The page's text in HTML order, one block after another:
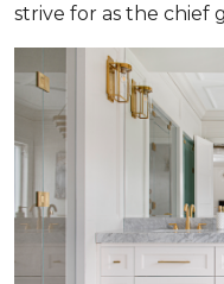
strive for as the chief
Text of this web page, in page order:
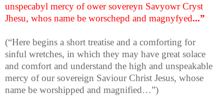
unspecabyl mercy of ower sovereyn Savyowr Cryst
Jhesu, whos name be worschepd and magnyfyed...”
(“Here begins a short treatise and a comforting for
sinful wretches, in which they may have great solace
and comfort and understand the high and unspeakable
mercy of our sovereign Saviour Christ Jesus, whose
name be worshipped and magnified…”)
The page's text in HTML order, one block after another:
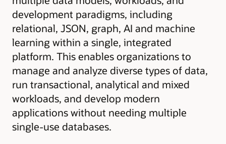
development paradigms, including
relational, JSON, graph, AI and machine
learning within a single, integrated
platform. This enables organizations to
manage and analyze diverse types of data,
run transactional, analytical and mixed
workloads, and develop modern
applications without needing multiple
single-use databases.
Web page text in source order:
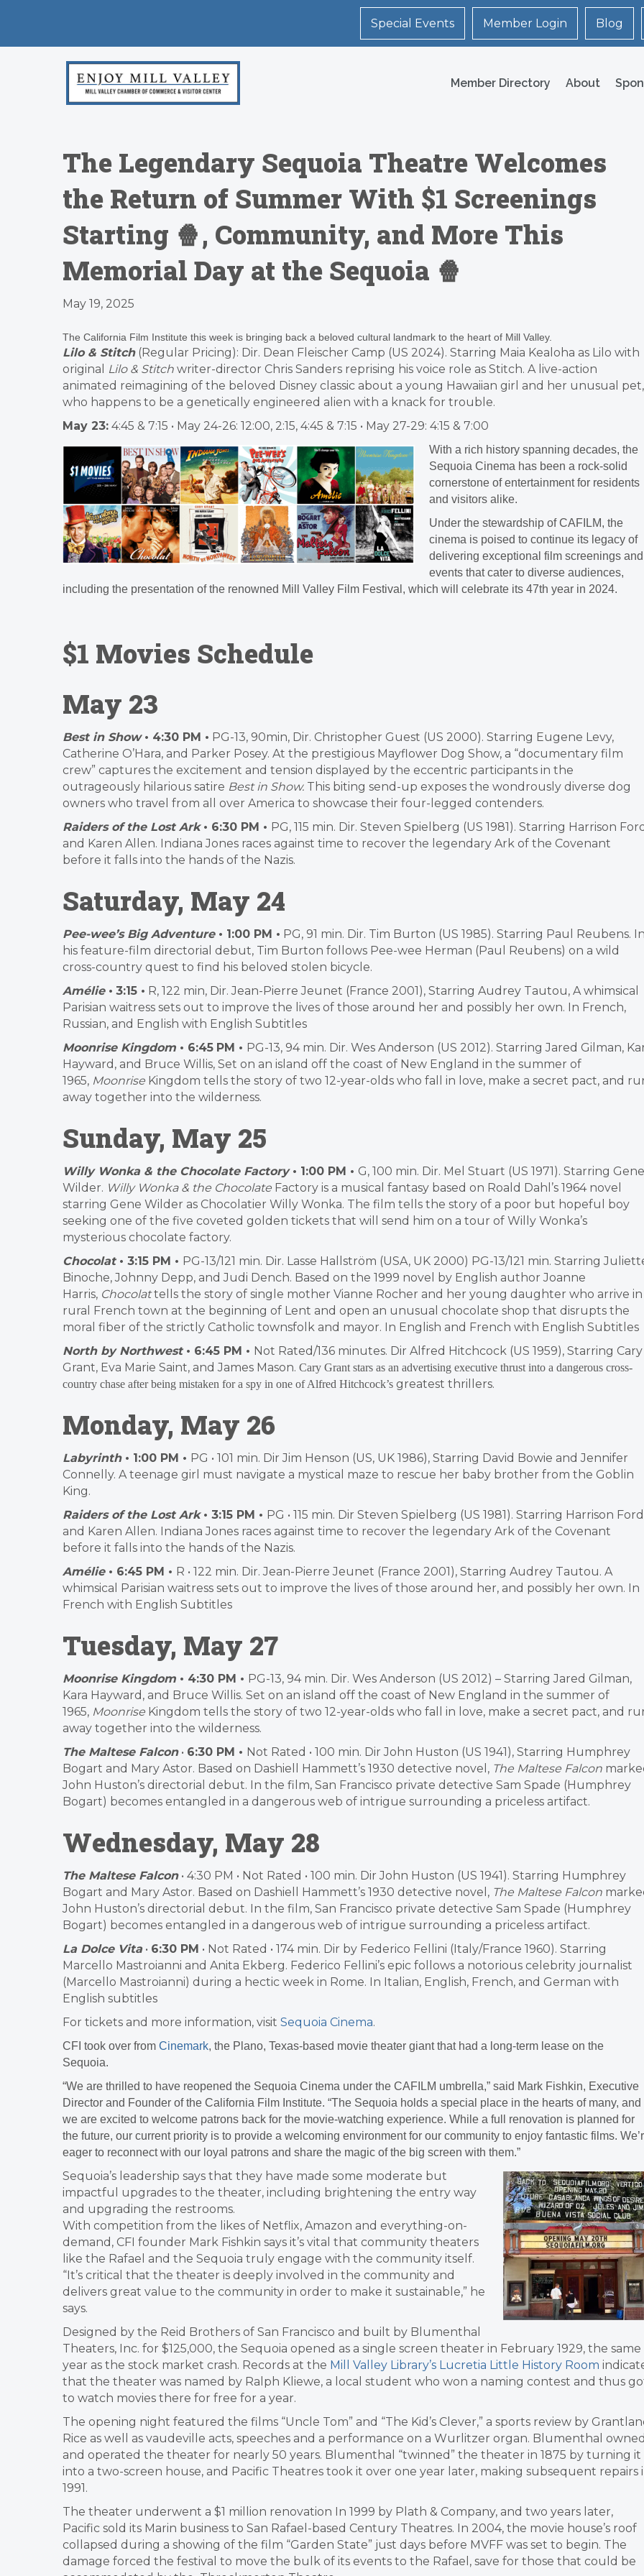
Special Events Member Login Blog
Member Directory About
The Legendary Sequoia Theatre Welcomes
the Return of Summer With $1 Screenings
Starting 🍿, Community, and More This
Memorial Day at the Sequoia 🍿
May 19, 2025
The California Film Institute this week is bringing back a beloved cultural landmark to the heart of Mill Valley.
Lilo & Stitch(Regular Pricing): Dir. Dean Fleischer Camp (US 2024). Starring Maia Kealoha as Lilo with
original
Lilo & Stitch writer-director Chris Sanders reprising his voice role as Stitch. A live-action
animated reimagining of the beloved Disney classic about a young Hawaiian girl and her unusual pet,
who happens to be a genetically engineered alien with a knack for trouble.
May 23: 4:45 & 7:15 • May 24-26: 12:00, 2:15, 4:45 & 7:15 • May 27-29: 4:15 & 7:00
With a rich history spanning decades, the
Sequoia Cinema has been a rock-solid
cornerstone of entertainment for residents
and visitors alike.
Under the stewardship of CAFILM, the
cinema is poised to continue its legacy of
delivering exceptional film screenings and
events that cater to diverse audiences,
including the presentation of the renowned Mill Valley Film Festival, which will celebrate its 47th year in 2024.
$1 Movies Schedule
May 23
Best in Show • 4:30 PM • PG-13, 90min, Dir. Christopher Guest (US 2000). Starring Eugene Levy,
Catherine O’Hara, and Parker Posey. At the prestigious Mayflower Dog Show, a “documentary film
crew” captures the excitement and tension displayed by the eccentric participants in the
outrageously hilarious satire Best in Show. This biting send-up exposes the wondrously diverse dog
owners who travel from all over America to showcase their four-legged contenders.
Raiders of the Lost Ark • 6:30 PM • PG, 115 min. Dir. Steven Spielberg (US 1981). Starring Harrison
and Karen Allen. Indiana Jones races against time to recover the legendary Ark of the Covenant
before it falls into the hands of the Nazis.
Saturday, May 24
Pee-wee’s Big Adventure • 1:00 PM • PG, 91 min. Dir. Tim Burton (US 1985). Starring Paul Reubens.
his feature-film directorial debut, Tim Burton follows Pee-wee Herman (Paul Reubens) on a wild
cross-country quest to find his beloved stolen bicycle.
Amélie• 3:15 • R, 122 min, Dir. Jean-Pierre Jeunet (France 2001), Starring Audrey Tautou, A whimsical
Parisian waitress sets out to improve the lives of those around her and possibly her own. In French,
Russian, and English with English Subtitles
Moonrise Kingdom • 6:45 PM • PG-13, 94 min. Dir. Wes Anderson (US 2012). Starring Jared Gilman,
Hayward, and Bruce Willis, Set on an island off the coast of New England in the summer of
1965, Moonrise Kingdom tells the story of two 12-year-olds who fall in love, make a secret pact, and
away together into the wilderness.
Sunday, May 25
Willy Wonka & the Chocolate Factory• 1:00 PM • G, 100 min. Dir. Mel Stuart (US 1971). Starring Gene
Wilder. Willy Wonka & the Chocolate Factory is a musical fantasy based on Roald Dahl’s 1964 novel
starring Gene Wilder as Chocolatier Willy Wonka. The film tells the story of a poor but hopeful boy
seeking one of the five coveted golden tickets that will send him on a tour of Willy Wonka’s
mysterious chocolate factory.
Chocolat • 3:15 PM • PG-13/121 min. Dir. Lasse Hallström (USA, UK 2000) PG-13/121 min. Starring
Binoche, Johnny Depp, and Judi Dench. Based on the 1999 novel by English author Joanne
Harris, Chocolattells the story of single mother Vianne Rocher and her young daughter who arrive in
rural French town at the beginning of Lent and open an unusual chocolate shop that disrupts the
moral fiber of the strictly Catholic townsfolk and mayor. In English and French with English Subtitles
North by Northwest• 6:45 PM • Not Rated/136 minutes. Dir Alfred Hitchcock (US 1959), Starring Cary
Grant, Eva Marie Saint, and James Mason. Cary Grant stars as an advertising executive thrust into a dangerous cross-
country chase after being mistaken for a spy in one of Alfred Hitchcock’s greatest thrillers.
Monday, May 26
Labyrinth• 1:00 PM • PG • 101 min. Dir Jim Henson (US, UK 1986), Starring David Bowie and Jennifer
Connelly. A teenage girl must navigate a mystical maze to rescue her baby brother from the Goblin
King.
Raiders of the Lost Ark• 3:15 PM • PG • 115 min. Dir Steven Spielberg (US 1981). Starring Harrison Ford
and Karen Allen. Indiana Jones races against time to recover the legendary Ark of the Covenant
before it falls into the hands of the Nazis.
Amélie• 6:45 PM • R • 122 min. Dir. Jean-Pierre Jeunet (France 2001), Starring Audrey Tautou. A
whimsical Parisian waitress sets out to improve the lives of those around her, and possibly her own. In
French with English Subtitles
Tuesday, May 27
Moonrise Kingdom • 4:30 PM • PG-13, 94 min. Dir. Wes Anderson (US 2012) – Starring Jared Gilman,
Kara Hayward, and Bruce Willis. Set on an island off the coast of New England in the summer of
1965, Moonrise Kingdom tells the story of two 12-year-olds who fall in love, make a secret pact, and
away together into the wilderness.
The Maltese Falcon• 6:30 PM • Not Rated • 100 min. Dir John Huston (US 1941), Starring Humphrey
Bogart and Mary Astor. Based on Dashiell Hammett’s 1930 detective novel, The Maltese Falcon
John Huston’s directorial debut. In the film, San Francisco private detective Sam Spade (Humphrey
Bogart) becomes entangled in a dangerous web of intrigue surrounding a priceless artifact.
Wednesday, May 28
The Maltese Falcon• 4:30 PM • Not Rated • 100 min. Dir John Huston (US 1941). Starring Humphrey
Bogart and Mary Astor. Based on Dashiell Hammett’s 1930 detective novel, The Maltese Falcon
John Huston’s directorial debut. In the film, San Francisco private detective Sam Spade (Humphrey
Bogart) becomes entangled in a dangerous web of intrigue surrounding a priceless artifact.
La Dolce Vita • 6:30 PM • Not Rated • 174 min. Dir by Federico Fellini (Italy/France 1960). Starring
Marcello Mastroianni and Anita Ekberg. Federico Fellini’s epic follows a notorious celebrity journalist
(Marcello Mastroianni) during a hectic week in Rome. In Italian, English, French, and German with
English subtitles
For tickets and more information, visit Sequoia Cinema.
CFI took over from Cinemark, the Plano, Texas-based movie theater giant that had a long-term lease on the
Sequoia.
“We are thrilled to have reopened the Sequoia Cinema under the CAFILM umbrella,” said Mark Fishkin, Executive
Director and Founder of the California Film Institute. “The Sequoia holds a special place in the hearts of many, and
we are excited to welcome patrons back for the movie-watching experience. While a full renovation is planned for
the future, our current priority is to provide a welcoming environment for our community to enjoy fantastic films.
eager to reconnect with our loyal patrons and share the magic of the big screen with them.”
Sequoia’s leadership says that they have made some moderate but
impactful upgrades to the theater, including brightening the entry way
and upgrading the restrooms.
With competition from the likes of Netflix, Amazon and everything-on-
demand, CFI founder Mark Fishkin says it’s vital that community theaters
like the Rafael and the Sequoia truly engage with the community itself.
“It’s critical that the theater is deeply involved in the community and
delivers great value to the community in order to make it sustainable,” he
says.
​Designed by the Reid Brothers of San Francisco and built by Blumenthal
Theaters, Inc. for $125,000, the Sequoia opened as a single screen theater in February 1929, the same
year as the stock market crash. Records at the Mill Valley Library’s Lucretia Little History Room
that the theater was named by Ralph Kliewe, a local student who won a naming contest and thus
to watch movies there for free for a year.
The opening night featured the films “Uncle Tom” and “The Kid’s Clever,” a sports review by
Rice as well as vaudeville acts, speeches and a performance on a Wurlitzer organ. Blumenthal
and operated the theater for nearly 50 years. Blumenthal “twinned” the theater in 1875 by turning it
into a two-screen house, and Pacific Theatres took it over one year later, making subsequent repairs
1991.
​The theater underwent a $1 million renovation In 1999 by Plath & Company, and two years later,
Pacific sold its Marin business to San Rafael-based Century Theatres. In 2004, the movie house’s roof
collapsed during a showing of the film “Garden State” just days before MVFF was set to begin. The
damage forced the festival to move the bulk of its events to the Rafael, save for those that could be

### [What you are asked to do]
Reproduce exactly the stretch of the material above that starts at the line with "Amélie• 3:15 •" and ends at the line with "Wilder. Willy Wonka", both included, and nothing else.

### [Answer to this problem]
Amélie• 3:15 • R, 122 min, Dir. Jean-Pierre Jeunet (France 2001), Starring Audrey Tautou, A whimsical
Parisian waitress sets out to improve the lives of those around her and possibly her own. In French,
Russian, and English with English Subtitles
Moonrise Kingdom • 6:45 PM • PG-13, 94 min. Dir. Wes Anderson (US 2012). Starring Jared Gilman,
Hayward, and Bruce Willis, Set on an island off the coast of New England in the summer of
1965, Moonrise Kingdom tells the story of two 12-year-olds who fall in love, make a secret pact, and
away together into the wilderness.
Sunday, May 25
Willy Wonka & the Chocolate Factory• 1:00 PM • G, 100 min. Dir. Mel Stuart (US 1971). Starring Gene
Wilder. Willy Wonka & the Chocolate Factory is a musical fantasy based on Roald Dahl’s 1964 novel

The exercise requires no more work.